-- DATA follows --
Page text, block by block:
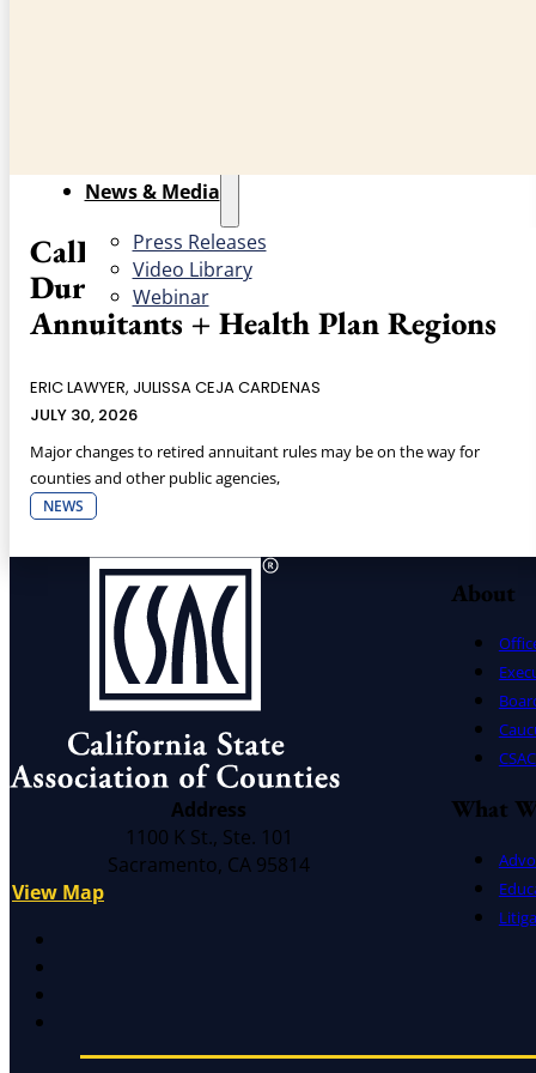
News & Media
Press Releases
Video Library
Webinar
CalPERS Updates: Drafted Limited
Duration Regulations for Retired
Annuitants + Health Plan Regions
ERIC LAWYER, JULISSA CEJA CARDENAS
JULY 30, 2026
Major changes to retired annuitant rules may be on the way for
counties and other public agencies,
NEWS
Address
1100 K St., Ste. 101
Sacramento, CA 95814
View Map
About
What
-- DATA concluded --
» TASK STATEMENT: Exactly as written, reproduce all of the entries while dropping the pictures.

» EXERCISE RESULT:
Page text, block by block:
News & Media
Press Releases
Video Library
Webinar
CalPERS Updates: Drafted Limited
Duration Regulations for Retired
Annuitants + Health Plan Regions
ERIC LAWYER, JULISSA CEJA CARDENAS
JULY 30, 2026
Major changes to retired annuitant rules may be on the way for
counties and other public agencies,
NEWS
Address
1100 K St., Ste. 101
Sacramento, CA 95814
View Map
About
What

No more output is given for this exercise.